A Pandas Series stores its values in a NumPy array:

```python
tc_values = df["Tc"].values
type(tc_values), tc_values[:10]
```

---

## 10. Cleaning: select rows with at least one target available

In this dataset, many targets are missing for many rows. It’s useful to select rows with at least one property measured.

```python
target_cols = ["Tg", "FFV", "Tc", "Density", "Rg"]

df_any_target = df.dropna(subset=target_cols, how="all") # drop only if 'all' values in those column are missing
df_any_target.shape
```

Also useful: rows with **all targets present**:

```python
df_all_targets = df.dropna(subset=target_cols, how="any") #  if 'any' of the values in those columns are missing, drop that row
df_all_targets.shape
```

---

## 11. Simple feature engineering from SMILES

We can compute simple text-based features:

* SMILES length

```python
df["smiles_len"] = df["SMILES"].astype(str).str.len()
```

Or more complex features:
* count of specific characters (rings, branches, aromatic atoms)

```python
df["count_aromatic_c"] = df["SMILES"].astype(str).str.count("c")
df["count_branch"] = df["SMILES"].astype(str).str.count(r"\(")
df["count_ring_digits"] = df["SMILES"].astype(str).str.count(r"[0-9]")
df["count_star"] = df["SMILES"].astype(str).str.count(r"\*")

df[["SMILES", "smiles_len", "count_aromatic_c", "count_branch", "count_ring_digits", "count_star"]].head()
```

# Exercise

1. In the Data folder on Ilias there is an additional folder called 'train_supplement'. Choose one of the datasets in there.
    * If you use Google Colab, upload that file to a folder on your google drive.
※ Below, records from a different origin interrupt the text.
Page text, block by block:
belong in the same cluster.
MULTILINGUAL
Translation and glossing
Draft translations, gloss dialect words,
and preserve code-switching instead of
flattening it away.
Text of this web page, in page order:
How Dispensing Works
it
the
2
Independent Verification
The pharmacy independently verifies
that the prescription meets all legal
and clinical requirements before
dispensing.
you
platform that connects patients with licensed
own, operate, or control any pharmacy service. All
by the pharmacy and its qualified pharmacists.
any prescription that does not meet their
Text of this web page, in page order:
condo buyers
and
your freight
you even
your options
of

If you don't have a google account, make it now.
    * If you are working locally, download it and find its path.
    Look at the file by clicking on it. Does it contain the same columns of the 'train.csv' dataset?
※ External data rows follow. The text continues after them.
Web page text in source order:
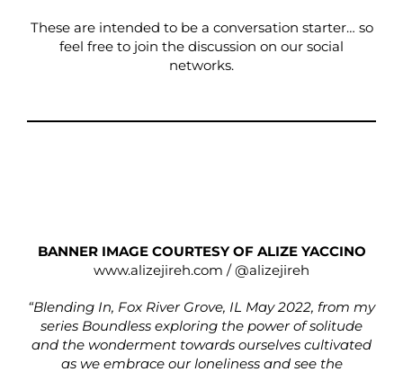
These are intended to be a conversation starter… so
feel free to join the discussion on our social
networks.
BANNER IMAGE COURTESY OF ALIZE YACCINO
www.alizejireh.com /@alizejireh
“Blending In, Fox River Grove, IL May 2022, from my
series Boundless exploring the power of solitude
and the wonderment towards ourselves cultivated
as we embrace our loneliness and see the
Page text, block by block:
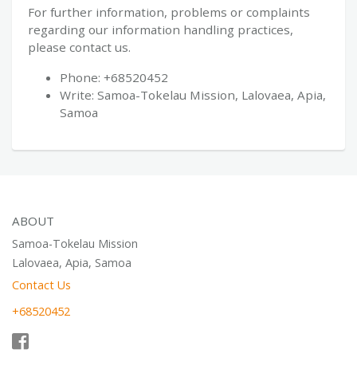
For further information, problems or complaints
regarding our information handling practices,
please contact us.
Phone: +68520452
Write: Samoa-Tokelau Mission, Lalovaea, Apia,
Samoa
ABOUT
Samoa-Tokelau Mission
Lalovaea, Apia, Samoa
Contact Us
+68520452

2. Load the dataset as we did before for the 'train.csv' dataset

3. Study this dataset a bit with df.info() and df.describe() methods. How big is the dataset: How many rows, how many columns, how much space in the memory?

4. Which column has the most missing values among the targets, if any?

5. Plot some columns with an histogram

---

# Takeaways

* Pandas DataFrames are the standard for tabular data in Python.
* Columns are backed by NumPy arrays, enabling fast computations.
* Real datasets have missing values: you must inspect and handle them.
* You can create useful numeric features from currently existing ones.